Wednesday, February 24, 2010
HATE--From Beyond the Grave
(Note: The following blog appeared originally on "In Cold Blog" a true-crime blog for which I am a regular monthly contributor).
This post was published originally You hear a lot these days about hate crimes against GLBT people. What you don’t hear about so much is hate crimes perpetrated by someone who is dead.
Let me qualify that. This is not a story about an actual crime that could be prosecuted. It’s more a story about a hateful act made against a gay man thirteen years ago that is only now slapping that man in the face. Hard.

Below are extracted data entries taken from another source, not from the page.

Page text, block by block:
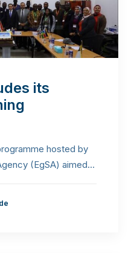
its
hosted by
(EgSA) aimed…
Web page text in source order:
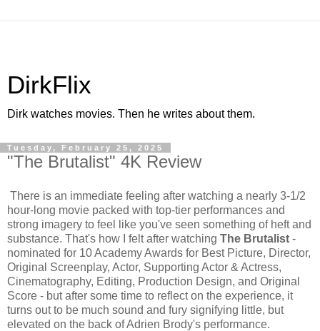
DirkFlix
Dirk watches movies. Then he writes about them.
Tuesday, February 25, 2025
"The Brutalist" 4K Review
There is an immediate feeling after watching a nearly 3-1/2
hour-long movie packed with top-tier performances and
strong imagery to feel like you've seen something of heft and
substance. That's how I felt after watching The Brutalist -
nominated for 10 Academy Awards for Best Picture, Director,
Original Screenplay, Actor, Supporting Actor & Actress,
Cinematography, Editing, Production Design, and Original
Score - but after some time to reflect on the experience, it
turns out to be much sound and fury signifying little, but
elevated on the back of Adrien Brody's performance.
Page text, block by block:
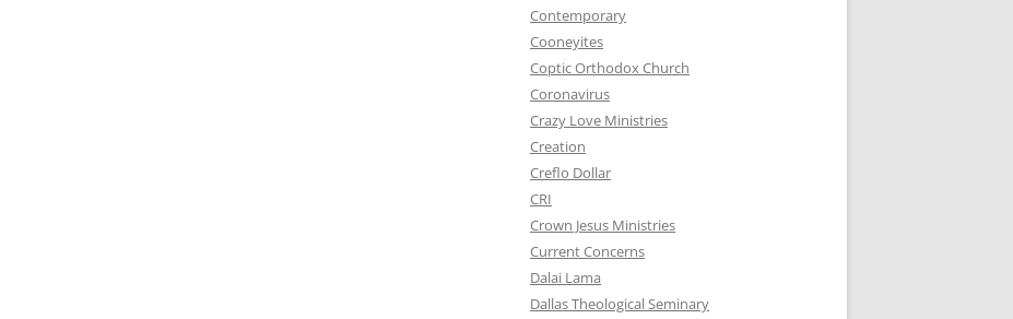
Contemporary
Cooneyites
Coptic Orthodox Church
Coronavirus
Crazy Love Ministries
Creation
Creflo Dollar
CRI
Crown Jesus Ministries
Current Concerns
Dalai Lama
Dallas Theological Seminary
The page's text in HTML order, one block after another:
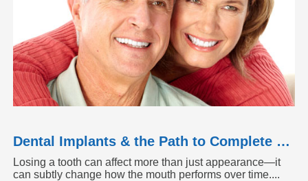
Dental Implants & the Path to Complete Tooth Function
Losing a tooth can affect more than just appearance—it
can subtly change how the mouth performs over time....
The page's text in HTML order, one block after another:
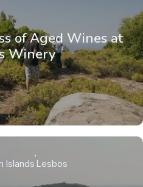
of Aged Wines at
Winery
Islands Lesbos
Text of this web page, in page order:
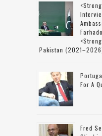
Pakistan
For A
Fred
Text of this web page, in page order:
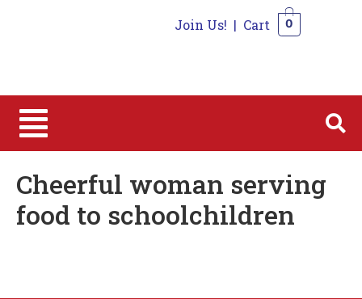
Join Us! | Cart 0
Cheerful woman serving
food to schoolchildren
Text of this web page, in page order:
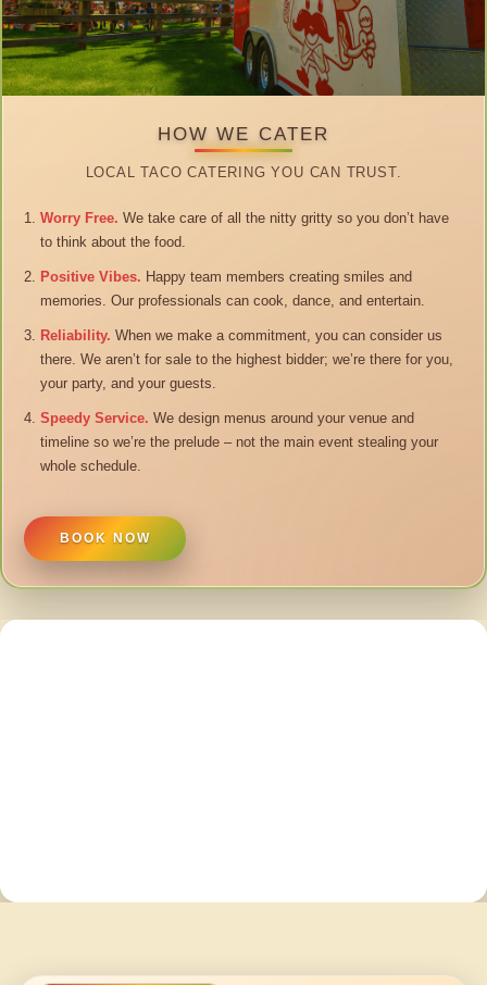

A little background first. This is a true story about a good friend of mine. For the purposes of this story, we’ll call him John. John recently attended the funeral of his stepmother. Funerals are always sad occasions, but this one wasn’t overly sad for John because his stepmother had married his father late in life and the two had never been particularly close.
But when John’s stepmother passed away at a ripe old age after a long illness, John knew that he and his siblings stood to inherit some money. His father, who had passed away six years before had left all of his assets to his wife, with the understanding that when she passed away, the remaining money, property, and real estate were to be divided equally among the children (both his and hers).
The reading of the will is where this story gets interesting…and takes its slap-in-the-face turn.
John and his siblings and stepsiblings inherited a nice chunk of change.
But John’s amount was less than everyone else’s. $13,000 less.
Why? Because thirteen years ago, John came out to his father. The coming out was a watershed moment coming after years of struggle (and a marriage to a woman and two children). But John, like many gay men who marry and hide in the closet, could no longer live a lie.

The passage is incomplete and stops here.